Dataset content section start
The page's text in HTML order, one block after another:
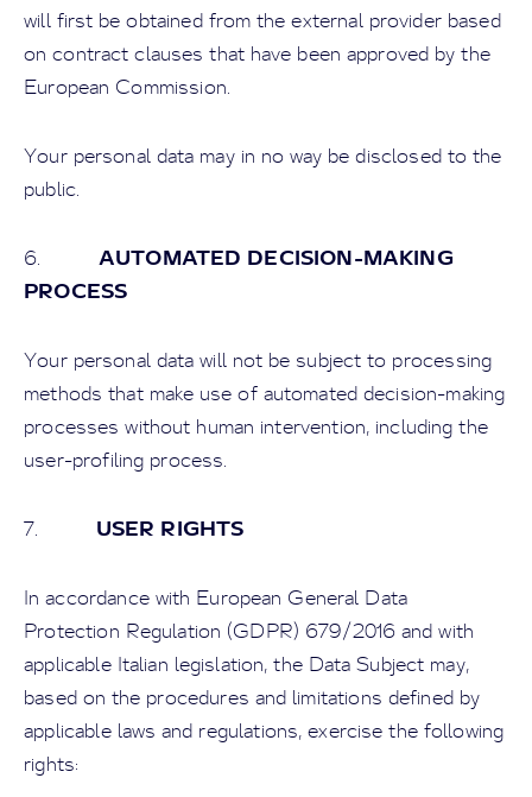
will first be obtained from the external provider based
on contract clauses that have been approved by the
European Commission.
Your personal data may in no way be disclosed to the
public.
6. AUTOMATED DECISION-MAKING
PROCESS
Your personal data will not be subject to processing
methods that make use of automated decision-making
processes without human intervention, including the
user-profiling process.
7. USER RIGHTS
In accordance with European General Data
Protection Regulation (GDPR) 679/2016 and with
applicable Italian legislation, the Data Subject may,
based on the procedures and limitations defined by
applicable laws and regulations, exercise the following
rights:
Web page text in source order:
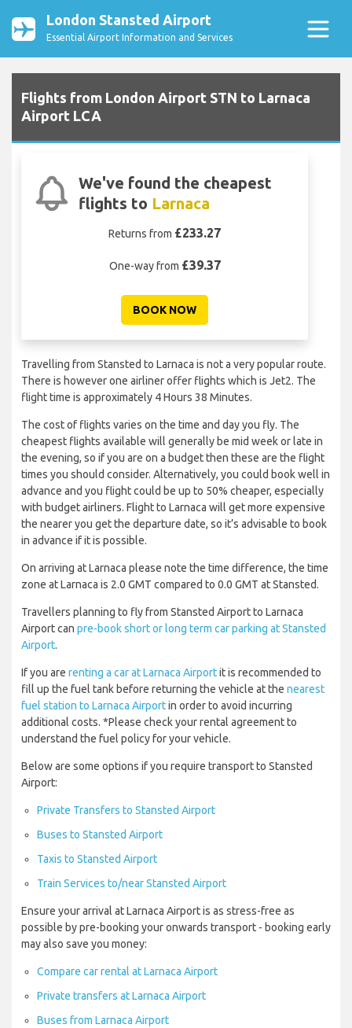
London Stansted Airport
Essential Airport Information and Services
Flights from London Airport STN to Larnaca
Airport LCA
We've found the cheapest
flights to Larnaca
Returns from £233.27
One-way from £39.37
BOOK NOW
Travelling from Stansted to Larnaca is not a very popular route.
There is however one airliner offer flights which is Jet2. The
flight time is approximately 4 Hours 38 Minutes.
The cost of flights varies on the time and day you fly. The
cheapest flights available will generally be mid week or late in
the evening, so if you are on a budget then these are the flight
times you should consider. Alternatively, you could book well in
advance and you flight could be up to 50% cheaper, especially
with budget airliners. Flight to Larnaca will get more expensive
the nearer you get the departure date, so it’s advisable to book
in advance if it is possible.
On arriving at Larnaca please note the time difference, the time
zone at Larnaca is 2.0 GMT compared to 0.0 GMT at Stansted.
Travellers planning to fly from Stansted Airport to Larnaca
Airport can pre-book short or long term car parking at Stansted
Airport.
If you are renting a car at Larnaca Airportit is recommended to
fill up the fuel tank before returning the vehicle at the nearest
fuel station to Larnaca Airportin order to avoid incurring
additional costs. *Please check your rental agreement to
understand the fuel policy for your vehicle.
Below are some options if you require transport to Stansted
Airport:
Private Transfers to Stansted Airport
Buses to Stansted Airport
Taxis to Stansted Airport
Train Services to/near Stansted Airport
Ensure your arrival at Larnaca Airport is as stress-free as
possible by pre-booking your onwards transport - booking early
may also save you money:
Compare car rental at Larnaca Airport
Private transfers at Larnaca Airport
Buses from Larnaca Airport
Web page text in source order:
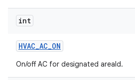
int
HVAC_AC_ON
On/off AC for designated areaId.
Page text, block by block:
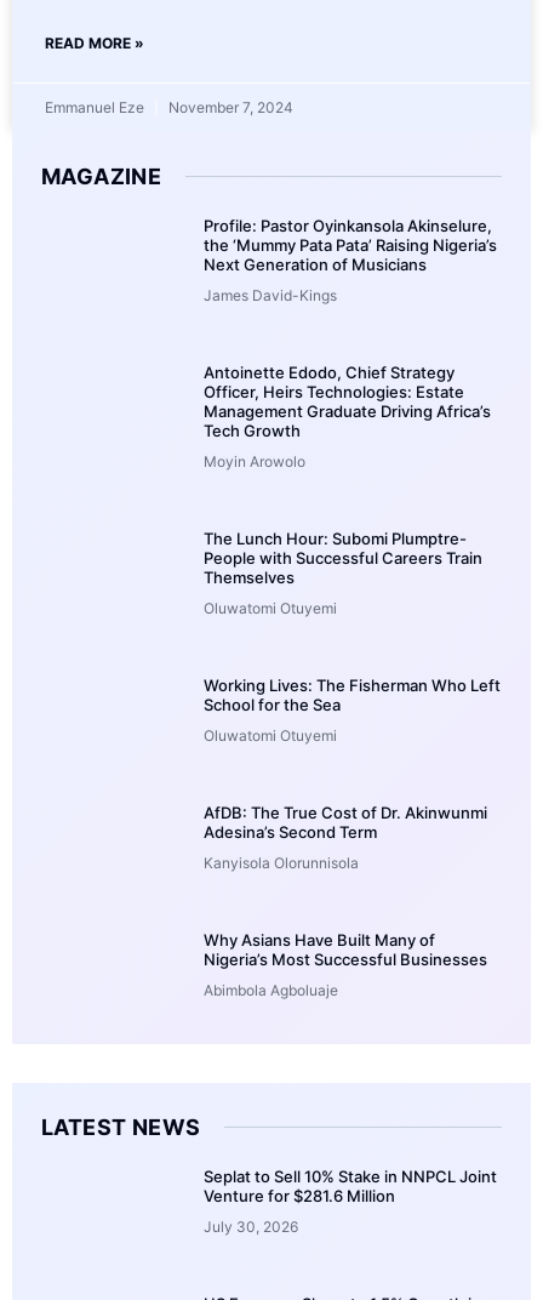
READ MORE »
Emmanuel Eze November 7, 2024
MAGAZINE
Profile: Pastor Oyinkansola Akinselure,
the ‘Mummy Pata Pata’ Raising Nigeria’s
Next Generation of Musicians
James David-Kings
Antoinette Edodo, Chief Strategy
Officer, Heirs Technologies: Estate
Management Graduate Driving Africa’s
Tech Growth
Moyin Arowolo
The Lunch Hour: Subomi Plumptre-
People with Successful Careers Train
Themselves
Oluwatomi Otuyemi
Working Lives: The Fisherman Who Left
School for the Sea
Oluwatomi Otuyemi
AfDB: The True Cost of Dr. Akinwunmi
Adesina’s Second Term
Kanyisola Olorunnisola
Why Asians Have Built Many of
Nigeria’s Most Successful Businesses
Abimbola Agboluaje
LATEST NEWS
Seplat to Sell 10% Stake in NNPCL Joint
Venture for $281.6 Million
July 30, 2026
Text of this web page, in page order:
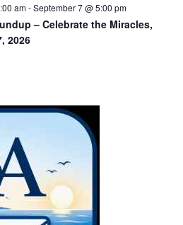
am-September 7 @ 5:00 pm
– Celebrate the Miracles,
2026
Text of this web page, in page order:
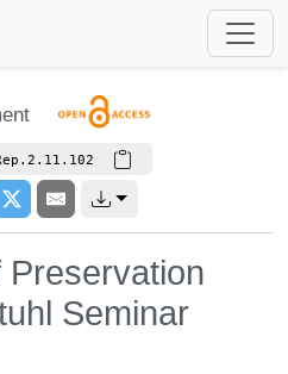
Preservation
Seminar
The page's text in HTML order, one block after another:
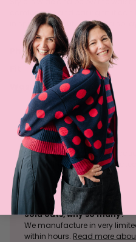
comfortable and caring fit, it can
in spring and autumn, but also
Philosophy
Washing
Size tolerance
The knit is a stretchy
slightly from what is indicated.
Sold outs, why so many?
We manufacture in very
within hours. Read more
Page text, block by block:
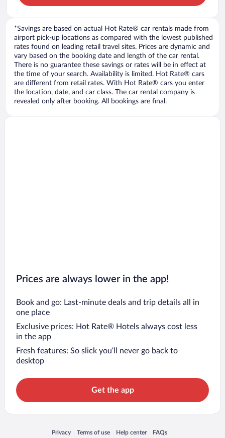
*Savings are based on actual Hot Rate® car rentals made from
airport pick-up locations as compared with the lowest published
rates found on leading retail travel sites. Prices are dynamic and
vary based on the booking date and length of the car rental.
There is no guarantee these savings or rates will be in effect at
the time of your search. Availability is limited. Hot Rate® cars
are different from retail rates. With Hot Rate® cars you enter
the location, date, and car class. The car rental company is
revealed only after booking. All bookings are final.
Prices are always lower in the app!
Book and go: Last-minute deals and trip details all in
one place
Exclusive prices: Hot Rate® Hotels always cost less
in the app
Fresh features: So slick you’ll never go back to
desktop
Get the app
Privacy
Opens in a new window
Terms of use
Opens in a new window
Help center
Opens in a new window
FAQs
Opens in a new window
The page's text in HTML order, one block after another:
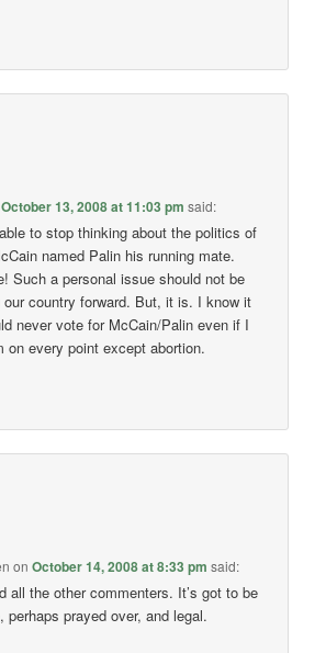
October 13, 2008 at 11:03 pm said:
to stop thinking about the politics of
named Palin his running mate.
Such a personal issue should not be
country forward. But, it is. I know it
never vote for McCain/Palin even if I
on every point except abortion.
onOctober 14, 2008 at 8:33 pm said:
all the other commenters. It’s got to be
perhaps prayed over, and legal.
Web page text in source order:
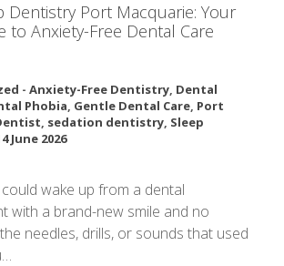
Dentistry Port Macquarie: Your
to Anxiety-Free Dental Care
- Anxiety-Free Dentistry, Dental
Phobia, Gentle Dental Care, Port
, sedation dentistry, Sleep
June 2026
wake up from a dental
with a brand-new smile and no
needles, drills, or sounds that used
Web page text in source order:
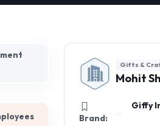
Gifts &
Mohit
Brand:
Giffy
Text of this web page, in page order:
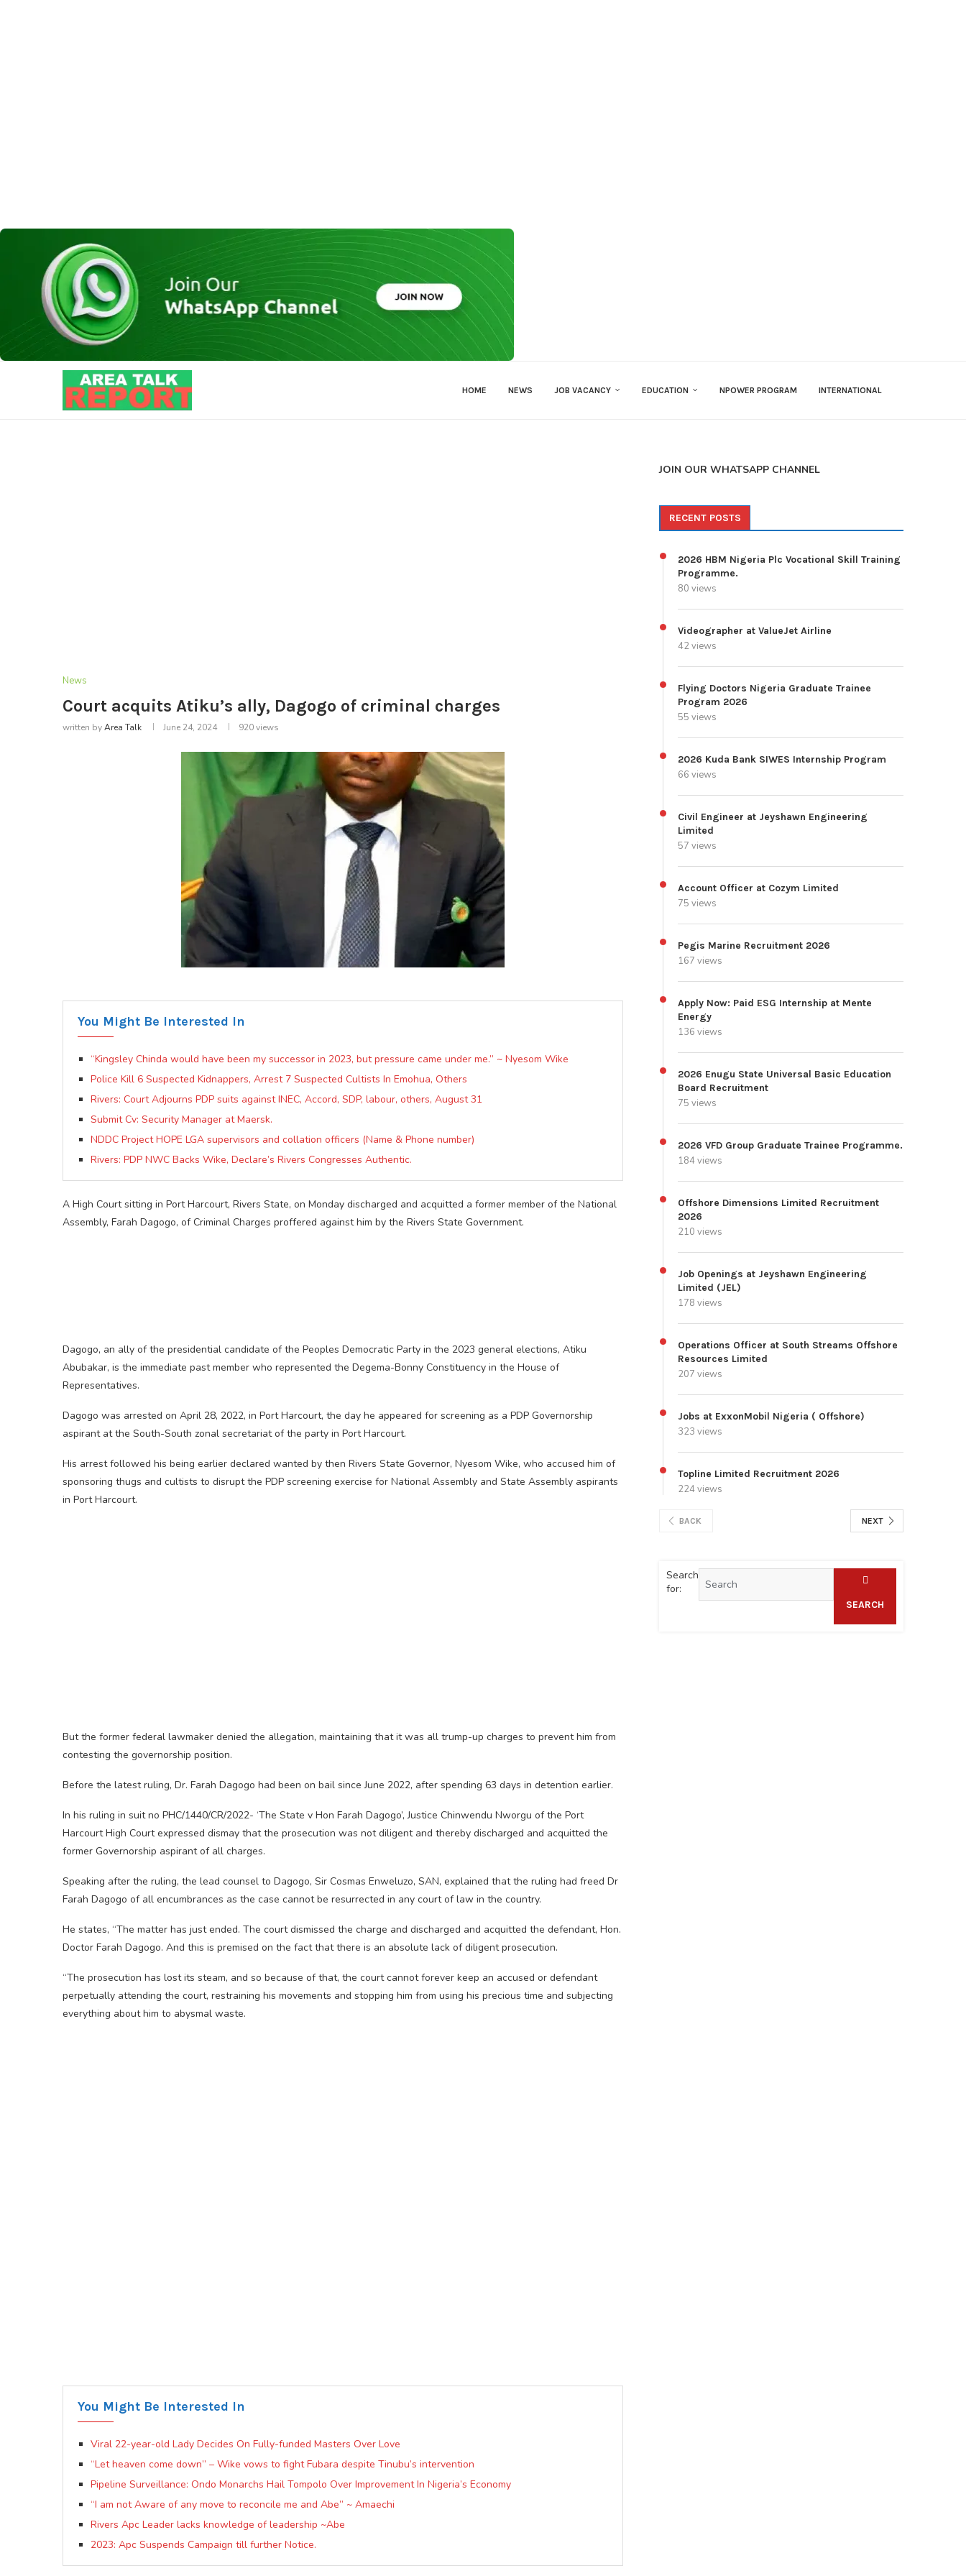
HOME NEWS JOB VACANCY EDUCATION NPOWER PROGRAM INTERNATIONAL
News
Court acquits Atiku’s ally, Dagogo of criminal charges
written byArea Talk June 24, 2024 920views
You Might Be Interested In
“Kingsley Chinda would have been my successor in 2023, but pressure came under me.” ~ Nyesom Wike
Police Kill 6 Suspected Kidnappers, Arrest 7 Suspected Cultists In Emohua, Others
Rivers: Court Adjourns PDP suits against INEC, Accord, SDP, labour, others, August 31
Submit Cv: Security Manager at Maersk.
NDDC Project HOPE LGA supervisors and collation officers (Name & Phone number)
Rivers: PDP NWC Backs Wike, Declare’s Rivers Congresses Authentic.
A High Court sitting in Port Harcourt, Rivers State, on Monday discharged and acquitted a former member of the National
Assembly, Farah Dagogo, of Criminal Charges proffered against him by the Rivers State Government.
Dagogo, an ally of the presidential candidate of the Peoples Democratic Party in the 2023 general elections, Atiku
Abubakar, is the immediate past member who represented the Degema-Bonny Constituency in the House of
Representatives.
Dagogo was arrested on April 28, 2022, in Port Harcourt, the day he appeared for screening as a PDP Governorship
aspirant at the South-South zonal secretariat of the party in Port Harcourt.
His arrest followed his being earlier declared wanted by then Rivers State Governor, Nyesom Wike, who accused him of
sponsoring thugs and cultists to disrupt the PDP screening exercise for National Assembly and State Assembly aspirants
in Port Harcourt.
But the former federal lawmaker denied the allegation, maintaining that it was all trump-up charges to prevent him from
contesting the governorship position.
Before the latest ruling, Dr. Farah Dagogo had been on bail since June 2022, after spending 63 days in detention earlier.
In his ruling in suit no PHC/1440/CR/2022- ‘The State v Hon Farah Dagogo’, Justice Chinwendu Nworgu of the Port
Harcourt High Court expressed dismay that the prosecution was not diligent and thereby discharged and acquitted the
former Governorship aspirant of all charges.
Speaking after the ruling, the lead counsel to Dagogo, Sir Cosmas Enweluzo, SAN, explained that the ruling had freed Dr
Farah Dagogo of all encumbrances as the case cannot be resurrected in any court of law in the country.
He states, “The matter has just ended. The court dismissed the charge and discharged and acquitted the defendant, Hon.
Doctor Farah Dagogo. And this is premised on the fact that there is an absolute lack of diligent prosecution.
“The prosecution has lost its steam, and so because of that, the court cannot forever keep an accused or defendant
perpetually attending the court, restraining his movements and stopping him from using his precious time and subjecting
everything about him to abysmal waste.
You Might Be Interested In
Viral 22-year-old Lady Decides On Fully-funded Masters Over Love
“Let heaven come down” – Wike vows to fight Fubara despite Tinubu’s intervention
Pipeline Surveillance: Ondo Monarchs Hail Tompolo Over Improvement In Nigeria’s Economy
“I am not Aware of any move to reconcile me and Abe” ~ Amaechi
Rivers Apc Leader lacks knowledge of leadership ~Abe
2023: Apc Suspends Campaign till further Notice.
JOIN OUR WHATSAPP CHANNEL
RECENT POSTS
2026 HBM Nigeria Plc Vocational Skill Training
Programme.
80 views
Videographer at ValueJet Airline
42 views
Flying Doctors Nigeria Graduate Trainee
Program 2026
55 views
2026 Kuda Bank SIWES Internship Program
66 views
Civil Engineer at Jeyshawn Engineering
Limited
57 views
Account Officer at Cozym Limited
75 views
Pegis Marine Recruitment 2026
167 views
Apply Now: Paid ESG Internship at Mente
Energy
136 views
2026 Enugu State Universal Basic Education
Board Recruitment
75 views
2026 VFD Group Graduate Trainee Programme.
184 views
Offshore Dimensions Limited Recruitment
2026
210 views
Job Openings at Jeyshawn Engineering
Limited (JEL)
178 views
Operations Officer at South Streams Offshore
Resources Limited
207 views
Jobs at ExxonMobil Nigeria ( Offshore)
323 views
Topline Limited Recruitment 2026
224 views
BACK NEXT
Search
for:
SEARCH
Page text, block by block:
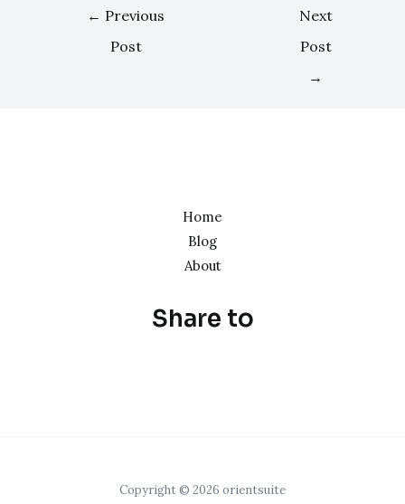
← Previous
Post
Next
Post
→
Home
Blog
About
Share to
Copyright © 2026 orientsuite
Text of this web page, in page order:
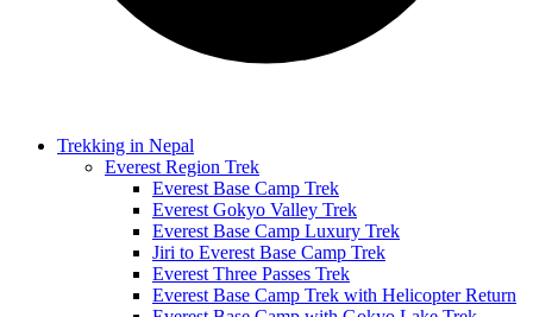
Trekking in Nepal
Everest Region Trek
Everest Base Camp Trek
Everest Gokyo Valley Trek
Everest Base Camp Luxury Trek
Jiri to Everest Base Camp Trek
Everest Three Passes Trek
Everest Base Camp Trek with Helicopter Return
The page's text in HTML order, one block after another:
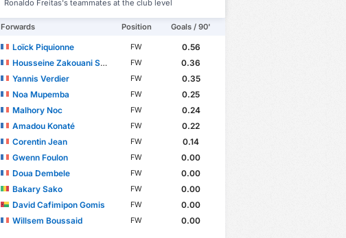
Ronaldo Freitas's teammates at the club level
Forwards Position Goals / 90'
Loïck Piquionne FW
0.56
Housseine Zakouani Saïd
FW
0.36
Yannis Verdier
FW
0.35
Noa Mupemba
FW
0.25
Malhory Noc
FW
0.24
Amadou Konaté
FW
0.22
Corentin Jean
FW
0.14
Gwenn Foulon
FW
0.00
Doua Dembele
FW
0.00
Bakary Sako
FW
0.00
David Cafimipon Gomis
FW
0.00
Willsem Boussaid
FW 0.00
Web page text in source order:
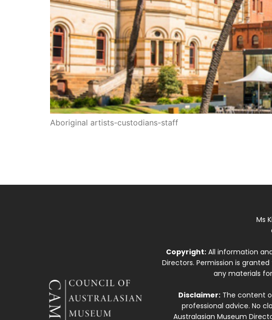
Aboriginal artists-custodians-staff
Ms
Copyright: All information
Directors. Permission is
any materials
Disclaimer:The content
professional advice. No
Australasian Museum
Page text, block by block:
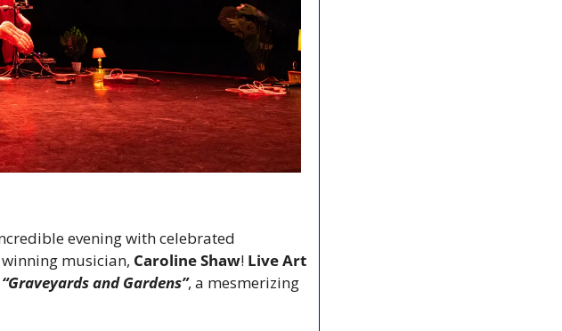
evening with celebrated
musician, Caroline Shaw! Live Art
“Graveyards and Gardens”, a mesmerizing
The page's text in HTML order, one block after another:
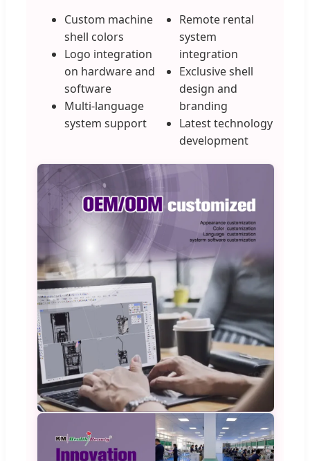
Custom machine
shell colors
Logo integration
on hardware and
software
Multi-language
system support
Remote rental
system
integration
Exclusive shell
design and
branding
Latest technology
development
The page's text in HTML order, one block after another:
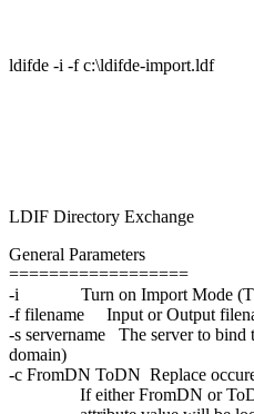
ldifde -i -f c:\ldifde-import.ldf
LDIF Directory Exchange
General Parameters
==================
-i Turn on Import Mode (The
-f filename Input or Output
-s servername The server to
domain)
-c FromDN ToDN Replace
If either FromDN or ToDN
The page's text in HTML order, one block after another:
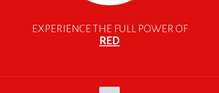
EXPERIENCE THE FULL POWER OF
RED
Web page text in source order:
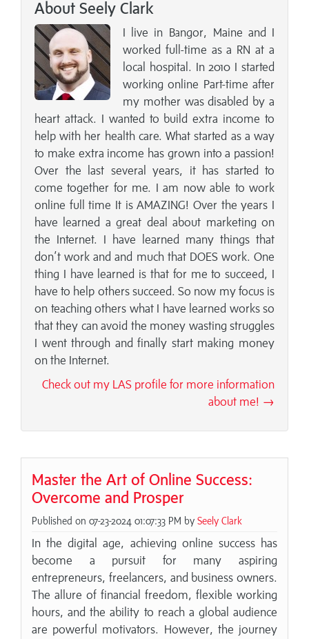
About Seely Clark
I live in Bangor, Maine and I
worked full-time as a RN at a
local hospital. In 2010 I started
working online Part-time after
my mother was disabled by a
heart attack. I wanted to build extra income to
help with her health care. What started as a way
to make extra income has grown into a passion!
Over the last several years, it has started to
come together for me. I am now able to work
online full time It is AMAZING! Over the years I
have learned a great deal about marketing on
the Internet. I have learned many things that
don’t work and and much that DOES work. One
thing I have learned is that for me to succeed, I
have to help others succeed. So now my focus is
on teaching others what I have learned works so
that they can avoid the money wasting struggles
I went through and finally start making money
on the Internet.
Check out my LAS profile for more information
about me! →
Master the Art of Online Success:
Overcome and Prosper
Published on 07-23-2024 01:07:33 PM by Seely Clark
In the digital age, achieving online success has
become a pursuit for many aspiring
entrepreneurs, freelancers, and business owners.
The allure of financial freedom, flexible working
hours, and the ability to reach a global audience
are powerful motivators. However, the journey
Dataset content section end
- _Exercise details_: Nothing except the lines from the one containing "Viral 22-year-old Lady" through the one containing "Everest Base Camp Trek with Helicopter Return" should appear in the answer, exactly as above and without pictures.

- _Solution to the exercise_:
Viral 22-year-old Lady Decides On Fully-funded Masters Over Love
“Let heaven come down” – Wike vows to fight Fubara despite Tinubu’s intervention
Pipeline Surveillance: Ondo Monarchs Hail Tompolo Over Improvement In Nigeria’s Economy
“I am not Aware of any move to reconcile me and Abe” ~ Amaechi
Rivers Apc Leader lacks knowledge of leadership ~Abe
2023: Apc Suspends Campaign till further Notice.
JOIN OUR WHATSAPP CHANNEL
RECENT POSTS
2026 HBM Nigeria Plc Vocational Skill Training
Programme.
80 views
Videographer at ValueJet Airline
42 views
Flying Doctors Nigeria Graduate Trainee
Program 2026
55 views
2026 Kuda Bank SIWES Internship Program
66 views
Civil Engineer at Jeyshawn Engineering
Limited
57 views
Account Officer at Cozym Limited
75 views
Pegis Marine Recruitment 2026
167 views
Apply Now: Paid ESG Internship at Mente
Energy
136 views
2026 Enugu State Universal Basic Education
Board Recruitment
75 views
2026 VFD Group Graduate Trainee Programme.
184 views
Offshore Dimensions Limited Recruitment
2026
210 views
Job Openings at Jeyshawn Engineering
Limited (JEL)
178 views
Operations Officer at South Streams Offshore
Resources Limited
207 views
Jobs at ExxonMobil Nigeria ( Offshore)
323 views
Topline Limited Recruitment 2026
224 views
BACK NEXT
Search
for:
SEARCH
Page text, block by block:
← Previous
Post
Next
Post
→
Home
Blog
About
Share to
Copyright © 2026 orientsuite
Text of this web page, in page order:
Trekking in Nepal
Everest Region Trek
Everest Base Camp Trek
Everest Gokyo Valley Trek
Everest Base Camp Luxury Trek
Jiri to Everest Base Camp Trek
Everest Three Passes Trek
Everest Base Camp Trek with Helicopter Return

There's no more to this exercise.